Mornings get more awesome as we get older: no parents to veto the snooze button, and the only grownup who can stop you from grabbing a delicious, gooey breakfast sandwich is you. Plus, early-morning runs or even occasionally getting up to watch the sunrise become unexpected—but pretty satisfying—pleasures.
However, if you’re often low on energy way before quitting time, it could be time to step up your morning routine. Here are some morning habits to break for better afternoons and evenings.
1. Not Preparing for a Good Morning
Sleep hygiene is just as important as showering and brushing our teeth, but many of us are sacrificing shut-eye to stay late at the office, finish household chores, or get caught up on Outlander (completely understandable). But establishing a bedtime routine that results in 7 to 9 hours of restful sleep can mean much better mornings.
“You don’t have to go to bed super early but try to go to bed and wake up around the same time every day (yes, even on weekends) to help your body adapt to a routine,” says registered dietitian and running coach Heather Caplan.
2. Ignoring Your Gut
So much of your overall health depends on how healthy your gut is. In fact, 70 percent of the body’s immune system is located in the gut, and studies have shown that it can impact everything from your mood to your stress levels. So how do you keep your gut in check? Experts suggest eating a diet high in fiber, which feeds the good bacteria in your gut, and steering clear of processed foods, which may harm your microbiome (a sciencey word for your digestive tract). Adding a probiotic supplement like Renew Life’s Ultimate Flora Extra Care Probiotic 30 Billion to your morning routine may also help boost your digestive health.
3. Having a Snooze Fest
The snooze button giveth, and the snooze button taketh away. On one hand, yes, it’s awesome to get five, or 10, or 15 minutes more shut-eye, but hitting that button over and over can get your day off to a sluggish start, says Rachel Goodman, certified dietitian/nutritionist and founder of Rachel Good Nutrition.
“More often than not, pressing snooze starts the day in a rushed manner,” Goodman says. “Think about how you feel when you wake up late to work. The thought is probably stressing you out. Stress can spike your blood sugar levels, leaving your body feeling not so great and making you less mindful of your food choices.”
Goodman recommends setting an alarm clock with no snooze button, putting it far from your bed, and leaving ample time to get ready. “Starting your day in a calm manner can make all the difference in your day,” she says.
4. Drinking Your Breakfast
If you cringe at the idea of a big breakfast, it can be tempting to reach for liquids, like protein shakes or thin smoothies, just to get something in your stomach. But when it comes to feeling full, substance matters. According to a study conducted in the Netherlands, it was the thickness of the morning smoothie that caused respondents to report feeling full, not the calories.

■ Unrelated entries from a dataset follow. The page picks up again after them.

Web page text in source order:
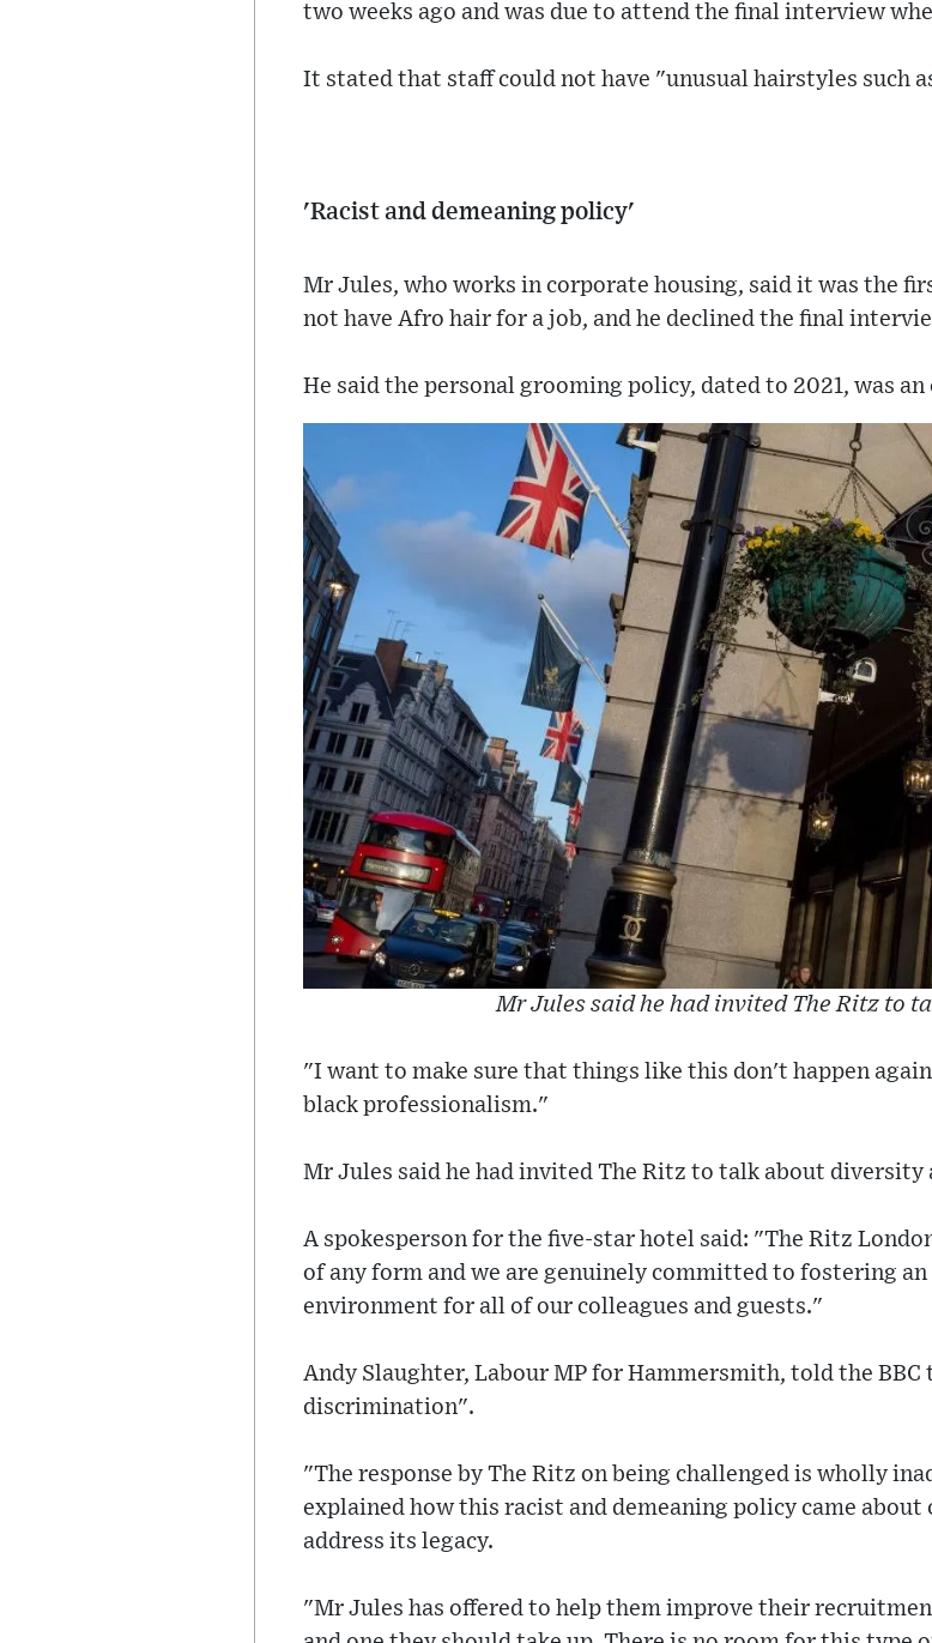
two weeks ago and was due to attend the final interview
It stated that staff could not have "unusual hairstyles such
'Racist and demeaning policy'
Mr Jules, who works in corporate housing, said it was the
not have Afro hair for a job, and he declined the final
He said the personal grooming policy, dated to 2021, was
Mr Jules said he had invited The Ritz to
"I want to make sure that things like this don't happen
black professionalism."
Mr Jules said he had invited The Ritz to talk about
A spokesperson for the five-star hotel said: "The Ritz
of any form and we are genuinely committed to fostering
environment for all of our colleagues and guests."
Andy Slaughter, Labour MP for Hammersmith, told the
discrimination".
"The response by The Ritz on being challenged is wholly
explained how this racist and demeaning policy came
address its legacy.
"Mr Jules has offered to help them improve their
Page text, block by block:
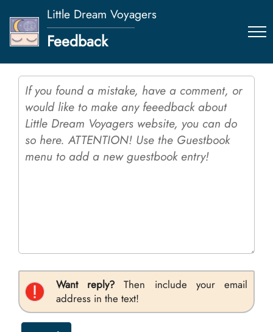
Little Dream Voyagers
Feedback
Want reply? Then include your email
address in the text!
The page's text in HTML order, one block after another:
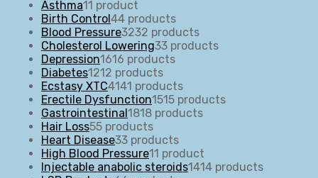
Asthma11 product
Birth Control 44 products
Blood Pressure3232 products
Cholesterol Lowering33 products
Depression1616 products
Diabetes1212 products
Ecstasy XTC4141 products
Erectile Dysfunction1515 products
Gastrointestinal 1818 products
Hair Loss55 products
Heart Disease33 products
High Blood Pressure11 product
Injectable anabolic steroids1414 products

Maria A. Bella, founder and registered dietitian at Top Balance Nutrition and clinical nutrition coordinator at NYU School of Medicine, actually advises clients to avoid drinking their first meal of the day. “Stay away from any liquid meals,” Bella says. “Our brains register fullness when we chew food. Drinking does not accomplish the same goal, and it takes less time for liquids to pass through our stomach, leaving us hungry much sooner.”
5. Dining While Dashing
Even the most diligent meal-preppers sometimes skimp on breakfast, which could be a mistake, says Taylor D’Anna, a New York-based registered dietitian who specializes in pediatric and adult nutrition.
“A typical American only allows for five to 10 minutes to prep and eat breakfast before running out the door,” D’Anna says. “The key to a successful day of eating is planning.”
D’Anna suggests taking Sunday to prepare breakfasts that can be stored or frozen and making sure they are adequately packed with fiber, protein, fat, vitamins, and minerals. “Try prepping egg whites with veggies the night before,” she says. “In the morning, you can just heat them up and wrap them in a whole-grain tortilla.”
6. Sweetening Up
If you find yourself running for the bathroom an hour or so after you get to the office, an artificially sweetened breakfast could be to blame. Sugar alcohols, which are technically not sugar or alcohol but carbohydrates, are often found in processed foods and artificial sweeteners. They go by myriad names—mannitol, sorbitol, and isomalt, to name a few—and could cause all kinds of uncomfortable bathroom problems, according to Bella.
“Using products with sugar alcohols can give people horrible gas and potentially diarrhea,” Bella says. “Think coffee with sugar-free syrup, fiber bars with added sugar alcohols, or any other ‘diet’ or ‘sugar-free’ breakfast options.”